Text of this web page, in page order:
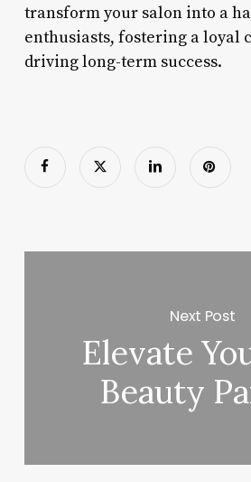
transform your salon into a
enthusiasts, fostering a loyal
driving long-term success.
Next Post
Elevate
Beauty
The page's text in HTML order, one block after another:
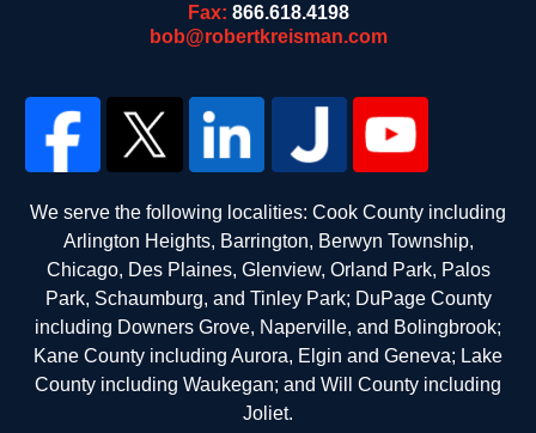
Fax: 866.618.4198
bob@robertkreisman.com
We serve the following localities: Cook County including
Arlington Heights, Barrington, Berwyn Township,
Chicago, Des Plaines, Glenview, Orland Park, Palos
Park, Schaumburg, and Tinley Park; DuPage County
including Downers Grove, Naperville, and Bolingbrook;
Kane County including Aurora, Elgin and Geneva; Lake
County including Waukegan; and Will County including
Joliet.
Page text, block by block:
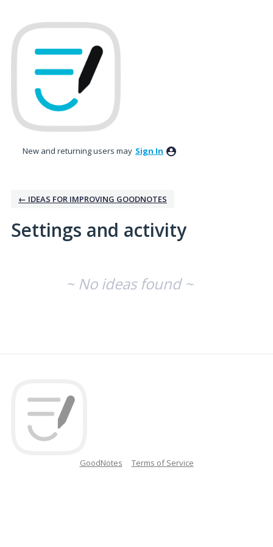
New and returning users may Sign In
← IDEAS FOR IMPROVING GOODNOTES
Settings and activity
~ No ideas found ~
GoodNotes Terms of Service
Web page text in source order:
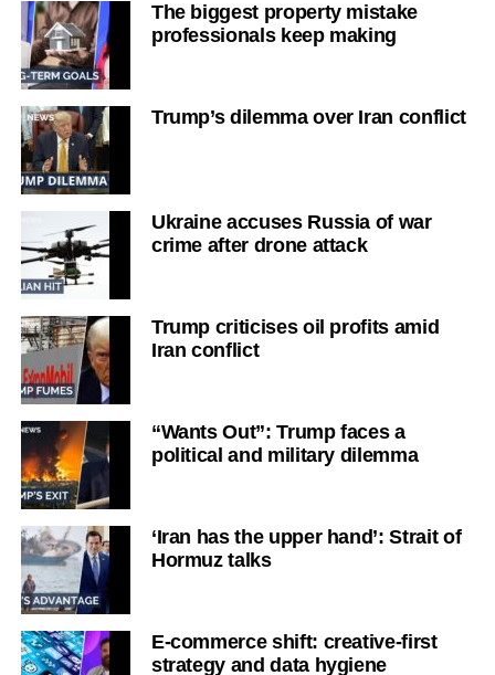
The biggest property mistake
professionals keep making
Trump’s dilemma over Iran conflict
Ukraine accuses Russia of war
crime after drone attack
Trump criticises oil profits amid
Iran conflict
“Wants Out”: Trump faces a
political and military dilemma
‘Iran has the upper hand’: Strait of
Hormuz talks
E-commerce shift: creative-first
strategy and data hygiene
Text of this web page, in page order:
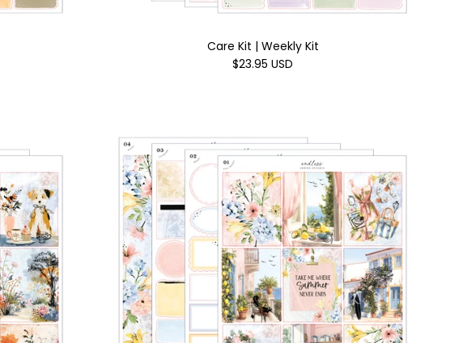
Care Kit | Weekly Kit
$23.95 USD
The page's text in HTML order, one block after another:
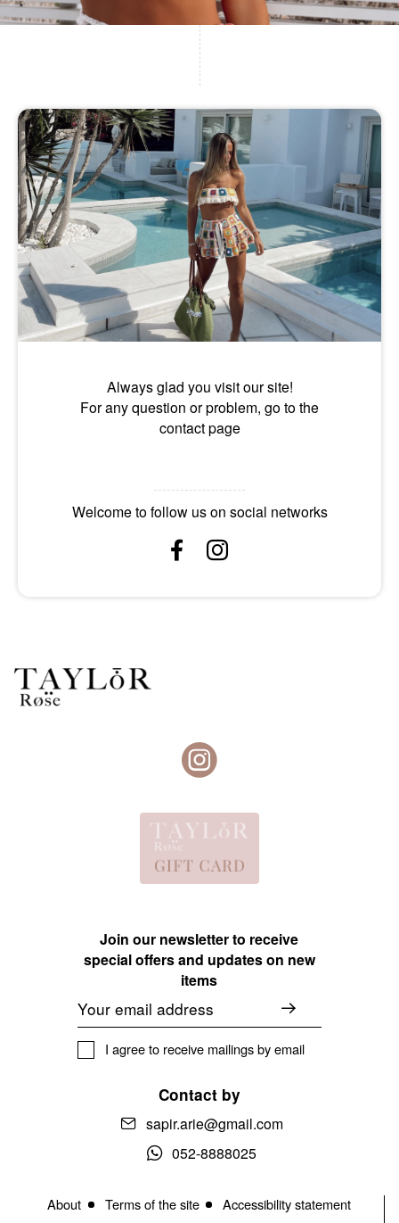
Always glad you visit our site!
For any question or problem, go to the
contact page
Welcome to follow us on social networks
Join our newsletter to receive
special offers and updates on new
items
Email
I agree to receive mailings by email
Contact by
sapir.arie@gmail.com
052-8888025
About Terms of the site Accessibility statement
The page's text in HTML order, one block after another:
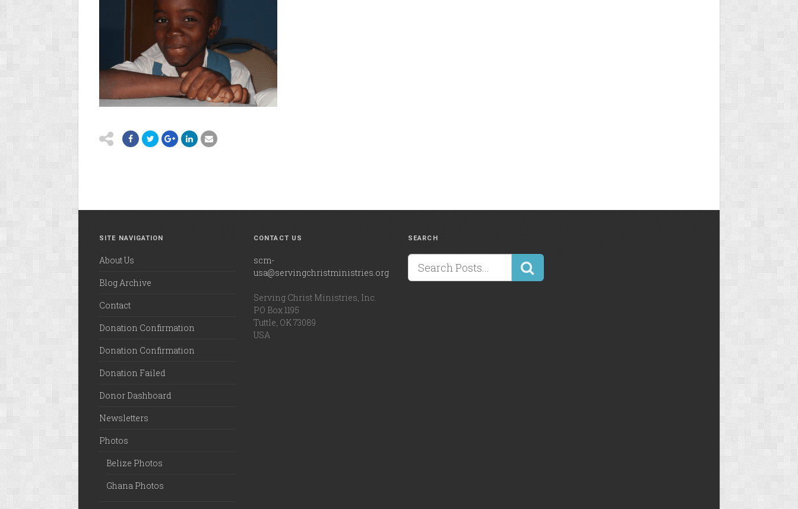
SITE NAVIGATION
About Us
Blog Archive
Contact
Donation Confirmation
Donation Confirmation
Donation Failed
Donor Dashboard
Newsletters
Photos
Belize Photos
Ghana Photos
CONTACT US
scm-
usa@servingchristministries.org
Serving Christ Ministries, Inc.
PO Box 1195
Tuttle, OK 73089
USA
SEARCH
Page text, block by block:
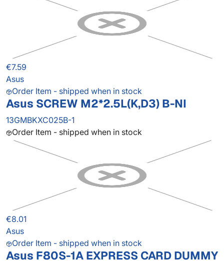
€7.59
Asus
Order Item - shipped when in stock
Asus SCREW M2*2.5L(K,D3) B-NI
13GMBKXC025B-1
Order Item - shipped when in stock
€8.01
Asus
Order Item - shipped when in stock
Asus F80S-1A EXPRESS CARD DUMMY
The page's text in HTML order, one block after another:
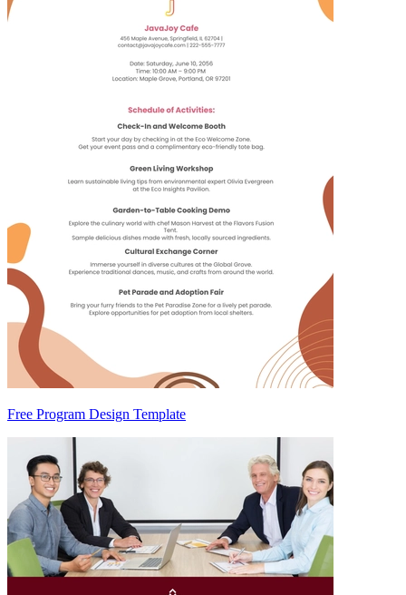
Free Program Design Template
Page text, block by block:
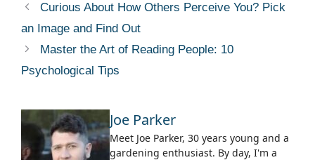
Curious About How Others Perceive You? Pick
an Image and Find Out
Master the Art of Reading People: 10
Psychological Tips
Joe Parker
Meet Joe Parker, 30 years young and a
gardening enthusiast. By day, I'm a

◆ ◆ ◆ ◆ ◆ ◆ ◆

▶ **The task**
Can you retype every record above exactly, leaving out the pictures?

▶ **Exercise solution**
Text of this web page, in page order:
transform your salon into a
enthusiasts, fostering a loyal
driving long-term success.
Next Post
Elevate
Beauty
The page's text in HTML order, one block after another:
Fax: 866.618.4198
bob@robertkreisman.com
We serve the following localities: Cook County including
Arlington Heights, Barrington, Berwyn Township,
Chicago, Des Plaines, Glenview, Orland Park, Palos
Park, Schaumburg, and Tinley Park; DuPage County
including Downers Grove, Naperville, and Bolingbrook;
Kane County including Aurora, Elgin and Geneva; Lake
County including Waukegan; and Will County including
Joliet.
Page text, block by block:
New and returning users may Sign In
← IDEAS FOR IMPROVING GOODNOTES
Settings and activity
~ No ideas found ~
GoodNotes Terms of Service
Web page text in source order:
The biggest property mistake
professionals keep making
Trump’s dilemma over Iran conflict
Ukraine accuses Russia of war
crime after drone attack
Trump criticises oil profits amid
Iran conflict
“Wants Out”: Trump faces a
political and military dilemma
‘Iran has the upper hand’: Strait of
Hormuz talks
E-commerce shift: creative-first
strategy and data hygiene
Text of this web page, in page order:
Care Kit | Weekly Kit
$23.95 USD
The page's text in HTML order, one block after another:
Always glad you visit our site!
For any question or problem, go to the
contact page
Welcome to follow us on social networks
Join our newsletter to receive
special offers and updates on new
items
Email
I agree to receive mailings by email
Contact by
sapir.arie@gmail.com
052-8888025
About Terms of the site Accessibility statement
The page's text in HTML order, one block after another:
SITE NAVIGATION
About Us
Blog Archive
Contact
Donation Confirmation
Donation Confirmation
Donation Failed
Donor Dashboard
Newsletters
Photos
Belize Photos
Ghana Photos
CONTACT US
scm-
usa@servingchristministries.org
Serving Christ Ministries, Inc.
PO Box 1195
Tuttle, OK 73089
USA
SEARCH
Page text, block by block:
€7.59
Asus
Order Item - shipped when in stock
Asus SCREW M2*2.5L(K,D3) B-NI
13GMBKXC025B-1
Order Item - shipped when in stock
€8.01
Asus
Order Item - shipped when in stock
Asus F80S-1A EXPRESS CARD DUMMY
The page's text in HTML order, one block after another:
Free Program Design Template
Page text, block by block:
Curious About How Others Perceive You? Pick
an Image and Find Out
Master the Art of Reading People: 10
Psychological Tips
Joe Parker
Meet Joe Parker, 30 years young and a
gardening enthusiast. By day, I'm a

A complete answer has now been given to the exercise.